> _Aim of the exercise_:
Beneath this line is the data. Output exactly the lines from the line with "didn't know that there was a" to the line with "master on safe", both ends included, and nothing more.

> _Material for this exercise_:
++++++++
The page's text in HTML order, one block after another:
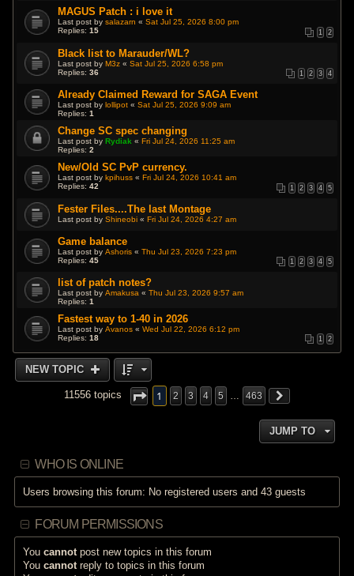
MAGUS Patch : i love it
Last post bysalazarn «Sat Jul 25, 2026 8:00 pm
Replies:15 1 2
Black list to Marauder/WL?
Last post byM3z «Sat Jul 25, 2026 6:58 pm
Replies:36 1 2 3 4
Already Claimed Reward for SAGA Event
Last post bylollipot «Sat Jul 25, 2026 9:09 am
Replies:1
Change SC spec changing
Last post byRydiak «Fri Jul 24, 2026 11:25 am
Replies:2
New/Old SC PvP currency.
Last post bykpihuss «Fri Jul 24, 2026 10:41 am
Replies:42 1 2 3 4 5
Fester Files....The last Montage
Last post byShineobi «Fri Jul 24, 2026 4:27 am
Game balance
Last post byAshoris «Thu Jul 23, 2026 7:23 pm
Replies:45 1 2 3 4 5
list of patch notes?
Last post byAmakusa «Thu Jul 23, 2026 9:57 am
Replies:1
Fastest way to 1-40 in 2026
Last post byAvanos «Wed Jul 22, 2026 6:12 pm
Replies:18 1 2
NEW TOPIC
11556 topics 1 2 3 4 5 … 463
JUMP TO
WHO IS ONLINE
Users browsing this forum: No registered users and 43 guests
FORUM PERMISSIONS
Youcannotpost new topics in this forum
Youcannotreply to topics in this forum
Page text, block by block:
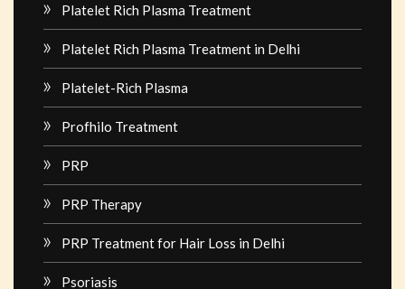
Platelet Rich Plasma Treatment
Platelet Rich Plasma Treatment in Delhi
Platelet-Rich Plasma
Profhilo Treatment
PRP
PRP Therapy
PRP Treatment for Hair Loss in Delhi
Psoriasis
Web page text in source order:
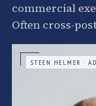
commercial
Often cross-
STEEN HELMER ·
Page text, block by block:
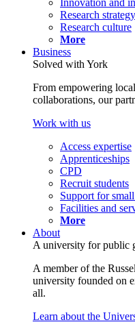
Innovation and
Research strategy
Research culture
More
Business
Solved with York
From empowering
collaborations, our
Work with us
Access expertise
Apprenticeships
CPD
Recruit students
Support for
Facilities and
More
About
A university for public
A member of the
university founded on
all.
Learn about the
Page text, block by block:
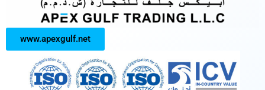
www.apexgulf.net
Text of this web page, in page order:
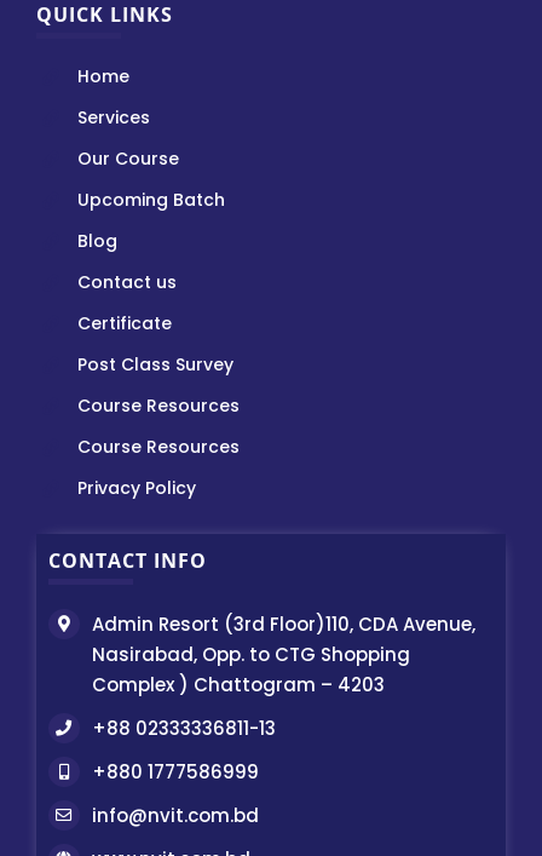
QUICK LINKS
Home
Services
Our Course
Upcoming Batch
Blog
Contact us
Certificate
Post Class Survey
Course Resources
Course Resources
Privacy Policy
CONTACT INFO
Admin Resort (3rd Floor)110, CDA Avenue,
Nasirabad, Opp. to CTG Shopping
Complex ) Chattogram – 4203
+88 02333336811-13
+880 1777586999
info@nvit.com.bd
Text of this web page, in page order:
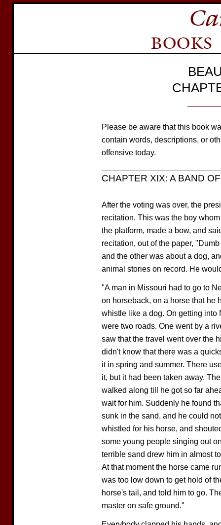
Please be aware that this book
contain words, descriptions, or
offensive today.
CHAPTER XIX: A BAND
After the voting was over, the
recitation. This was the boy
the platform, made a bow, and
recitation, out of the paper,
and the other was about a dog,
animal stories on record. He
"A man in Missouri had to go to
on horseback, on a horse that he
whistle like a dog. On getting into
were two roads. One went by a
saw that the travel went over the
didn't know that there was a
it in spring and summer. There
it, but it had been taken away.
walked along till he got so far
wait for him. Suddenly he found
sunk in the sand, and he could
whistled for his horse, and
some young people singing out
terrible sand drew him in almost
At that moment the horse came
was too low down to get hold of
horse's tail, and told him to go.
master on safe ground."
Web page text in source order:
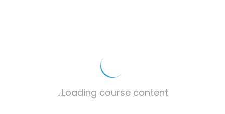
Loading course content...
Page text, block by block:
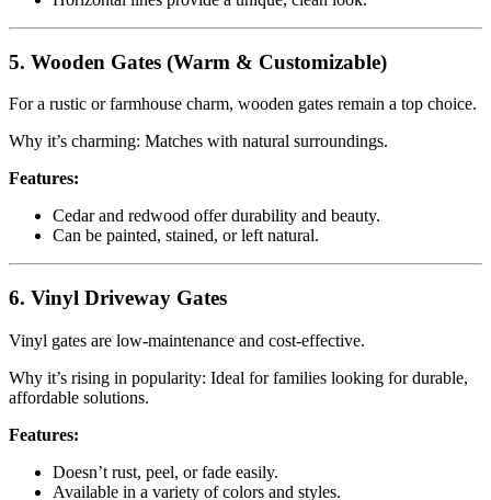
5. Wooden Gates (Warm & Customizable)
For a rustic or farmhouse charm, wooden gates remain a top choice.
Why it’s charming: Matches with natural surroundings.
Features:
Cedar and redwood offer durability and beauty.
Can be painted, stained, or left natural.
6. Vinyl Driveway Gates
Vinyl gates are low-maintenance and cost-effective.
Why it’s rising in popularity: Ideal for families looking for durable,
affordable solutions.
Features:
Doesn’t rust, peel, or fade easily.
Available in a variety of colors and styles.
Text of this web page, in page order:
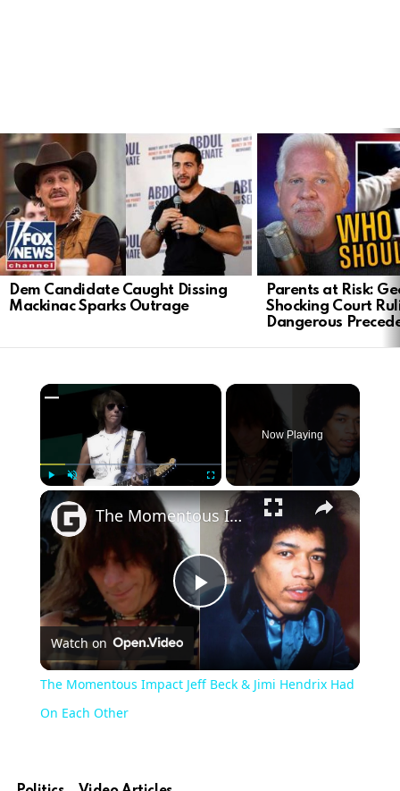
LATEST
STORIES
Dem Candidate Caught Dissing
Mackinac Sparks Outrage
Parents at Risk:
Shocking Court
Dangerous
×
Play Fullscreen
Now Playing
×
Play
Video
The Momentous Impact Jeff Beck & Jimi Hendrix Had On Each Other
Watch on
The Momentous Impact Jeff Beck & Jimi Hendrix Had
On Each Other
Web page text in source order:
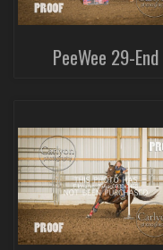
PeeWee 29-End
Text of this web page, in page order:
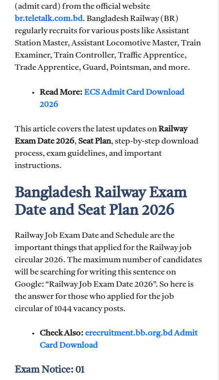
(admit card) from the official website
br.teletalk.com.bd. Bangladesh Railway (BR)
regularly recruits for various posts like Assistant
Station Master, Assistant Locomotive Master, Train
Examiner, Train Controller, Traffic Apprentice,
Trade Apprentice, Guard, Pointsman, and more.
Read More: ECS Admit Card Download
2026
This article covers the latest updates onRailway
Exam Date 2026, Seat Plan, step-by-step download
process, exam guidelines, and important
instructions.
Bangladesh Railway Exam
Date and Seat Plan 2026
Railway Job Exam Date and Schedule are the
important things that applied for the Railway job
circular 2026. The maximum number of candidates
will be searching for writing this sentence on
Google: “Railway Job Exam Date 2026”. So here is
the answer for those who applied for the job
circular of 1044 vacancy posts.
Check Also: erecruitment.bb.org.bd Admit
Card Download
Exam Notice: 01
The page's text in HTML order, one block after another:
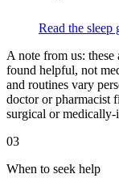
Read the sleep
A note from us: these
found helpful, not
and routines vary
doctor or pharmacist
surgical or medically-
03
When to seek help
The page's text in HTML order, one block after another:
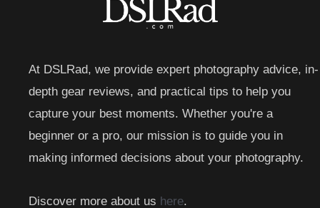
At DSLRad, we provide expert photography advice, in-
depth gear reviews, and practical tips to help you
capture your best moments. Whether you're a
beginner or a pro, our mission is to guide you in
making informed decisions about your photography.
Discover more about us here.
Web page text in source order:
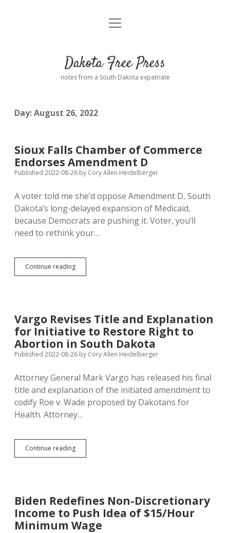
Home
Donate
Advertising
Comments: Moderation and Anonymity
Disclaimer
Podcasts
Contact
open
Dakota Free Press
notes from a South Dakota expatriate
Day:August 26, 2022
Sioux Falls Chamber of Commerce
Endorses Amendment D
Published 2022-08-26 by Cory Allen Heidelberger
A voter told me she’d oppose Amendment D, South
Dakota’s long-delayed expansion of Medicaid,
because Democrats are pushing it. Voter, you’ll
need to rethink your…
Continue readingSioux
Falls
Amendment
D
Vargo Revises Title and Explanation
for Initiative to Restore Right to
Abortion in South Dakota
Published 2022-08-26 by Cory Allen Heidelberger
Attorney General Mark Vargo has released his final
title and explanation of the initiated amendment to
codify Roe v. Wade proposed by Dakotans for
Health. Attorney…
Continue readingVargo
Revises
Initiative
to
Restore
Right
Biden Redefines Non-Discretionary
Income to Push Idea of $15/Hour
Minimum Wage
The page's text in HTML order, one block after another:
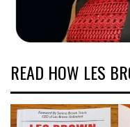
READ HOW LES
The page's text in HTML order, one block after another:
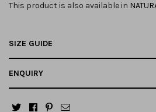
This product is also available in
SIZE GUIDE
ENQUIRY
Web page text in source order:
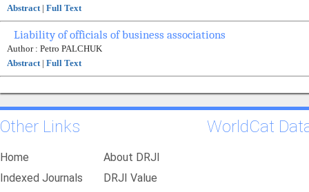
Abstract| Full Text
Liability of officials of business associations
Author : Petro PALCHUK
Abstract| Full Text
Other Links
Home
About DRJI
Indexed Journals
DRJI Value
WorldCat
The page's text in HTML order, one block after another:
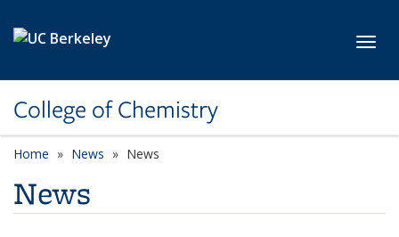
College of Chemistry
Home News News
News
++++++++
> _Completed exercise_:
didn't know that there was a
it in spring and summer. There
it, but it had been taken away.
walked along till he got so far
wait for him. Suddenly he found
sunk in the sand, and he could
whistled for his horse, and
some young people singing out
terrible sand drew him in almost
At that moment the horse came
was too low down to get hold of
horse's tail, and told him to go.
master on safe ground."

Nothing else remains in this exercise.